The Bear’s Lair: Are we better off than in 2000?

The NASDAQ Composite Stock Index this week broke out to 14-year highs, reaching levels not seen since March 2000, within 10% of its all-time closing peak of 5,048.62 on March 10 of that year (by the end of that month it was already below current levels.) At that time I thought, along with many commentators, that absent major inflation we would not see that NASDAQ level again in our lifetimes – unlike the Dow Jones and S&P 500 indices, which were less egregiously overpriced. It is thus worth pondering why the index had reached such nosebleed levels again, and what about today’s environment might justify higher valuations than in 2000.

The NASDAQ composite index’s rise in the years before 2000 wasn’t exactly healthy. The index, whose base was 100 at its foundation in 1971, hit 1,000 only in July 1995, at a time when the market as a whole was already well into bubble mode and Fed chairman Alan Greenspan had already (five months earlier) taken the brakes off money supply creation. It rose moderately quickly to 2,000 in 1998 then accelerated as the dot-com bubble reached its apogee, with much of the hype surrounding an expected increase in tech spending by companies seeking to avoid the “Y2K” disaster in which supposedly all legacy computer systems would fail to account for the advent of the new millennium.

Needless to say, the predicted disaster didn’t happen, and one’s sympathy remains with the Italian trade minister who in January 2000 congratulated himself on having done nothing whatever to prepare for the supposed tech apocalypse. Nevertheless, even the passing without incident of the magic date did nothing to halt the rise in the NASDAQ index, which having passed 4,000 only in late December 1999 peaked at over 5,000 in March 2000.

The stock market’s rise in 1999-2000 was accompanied by frenzied day trading, mostly by amateurs who took advantage of the new connectivity of the Internet to lose their shirts. (Just because you’re using the latest technology to access something, that doesn’t mean it’s not a scam. Indeed, given the get-rich-quick mentality in the tech sector, it’s more likely to be.)

Those with market experience were cynical of the NASDAQ index’s rapid rise; in May 2000 Jim Cramer was already referring to its five leading companies as “Nazzdogs.” Interestingly, the Nazzdogs weren’t completely horrible investments; if you’d bought equal amounts of them at their peak you would by today have lost about half your money, which is a pretty good outcome for buying fashionable stocks at the top of the market and holding for 14 years.

Indeed, in Oracle you’d have broken even, and Intel, Applied Materials and Cisco haven’t been complete disasters, down between 30% and 70% from the peak. Only in Sun Microsystems would you have lost the great bulk of your money; it was taken over by Oracle in 2009 for about one twentieth of the peak stock price. That’s excluding dividends, too, which all four of the surviving companies now pay, and which over 14 years mount up.

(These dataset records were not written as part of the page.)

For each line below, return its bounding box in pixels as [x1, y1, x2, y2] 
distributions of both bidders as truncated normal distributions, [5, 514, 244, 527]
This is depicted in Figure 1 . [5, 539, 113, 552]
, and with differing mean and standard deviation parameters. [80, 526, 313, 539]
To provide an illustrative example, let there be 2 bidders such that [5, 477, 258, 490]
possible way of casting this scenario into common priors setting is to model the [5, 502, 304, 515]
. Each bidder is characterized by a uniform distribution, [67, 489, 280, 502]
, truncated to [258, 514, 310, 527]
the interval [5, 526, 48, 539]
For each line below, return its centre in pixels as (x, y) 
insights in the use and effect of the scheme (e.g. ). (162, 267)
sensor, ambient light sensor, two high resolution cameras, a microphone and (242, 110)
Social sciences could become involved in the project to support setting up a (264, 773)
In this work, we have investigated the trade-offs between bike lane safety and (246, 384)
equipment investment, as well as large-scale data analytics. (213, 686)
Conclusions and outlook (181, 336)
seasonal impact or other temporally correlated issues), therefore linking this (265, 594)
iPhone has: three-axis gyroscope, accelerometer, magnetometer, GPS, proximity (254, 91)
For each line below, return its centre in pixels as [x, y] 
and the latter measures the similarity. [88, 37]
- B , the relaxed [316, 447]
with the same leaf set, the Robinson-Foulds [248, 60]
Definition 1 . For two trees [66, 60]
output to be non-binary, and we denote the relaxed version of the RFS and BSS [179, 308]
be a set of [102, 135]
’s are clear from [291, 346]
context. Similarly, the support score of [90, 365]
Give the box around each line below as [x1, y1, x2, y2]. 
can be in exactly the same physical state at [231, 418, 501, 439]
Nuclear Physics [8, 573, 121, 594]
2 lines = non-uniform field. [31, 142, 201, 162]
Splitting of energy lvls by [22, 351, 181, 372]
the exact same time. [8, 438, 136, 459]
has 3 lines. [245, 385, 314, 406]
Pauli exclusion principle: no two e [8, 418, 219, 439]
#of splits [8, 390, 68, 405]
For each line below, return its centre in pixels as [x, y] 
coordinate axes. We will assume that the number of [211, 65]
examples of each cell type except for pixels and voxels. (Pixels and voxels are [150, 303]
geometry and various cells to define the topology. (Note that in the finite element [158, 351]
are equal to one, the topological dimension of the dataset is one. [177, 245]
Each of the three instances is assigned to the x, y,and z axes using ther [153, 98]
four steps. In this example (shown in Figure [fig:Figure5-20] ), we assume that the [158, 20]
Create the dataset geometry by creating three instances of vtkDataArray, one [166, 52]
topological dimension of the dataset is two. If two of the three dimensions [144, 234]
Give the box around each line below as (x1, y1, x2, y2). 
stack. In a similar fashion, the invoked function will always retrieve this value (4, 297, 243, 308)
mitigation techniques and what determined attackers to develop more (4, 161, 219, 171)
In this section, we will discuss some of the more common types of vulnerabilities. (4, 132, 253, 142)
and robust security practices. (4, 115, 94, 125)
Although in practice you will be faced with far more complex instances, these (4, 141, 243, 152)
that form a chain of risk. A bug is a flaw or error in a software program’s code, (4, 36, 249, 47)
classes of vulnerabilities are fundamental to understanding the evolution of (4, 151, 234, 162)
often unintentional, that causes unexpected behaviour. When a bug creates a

Those statistics would suggest that the NASDAQ Composite index was almost reasonably valued in March 2000, yet few contemporaries thought so. Its P/E ratio at that time was around 200, as pointed out by the level-headed Robert Samuelson in January of that year, which for an index is extraordinary – and indeed entirely different from its current P/E ratio of a mere 25.4, above the 19.7 of the Standard and Poor’s 500 index but not impossibly so. The four surviving Nazzdogs also are not obviously overvalued, holding average P/E ratio of 21 times – although those greying enterprises are no longer considered the most attractive growth stocks.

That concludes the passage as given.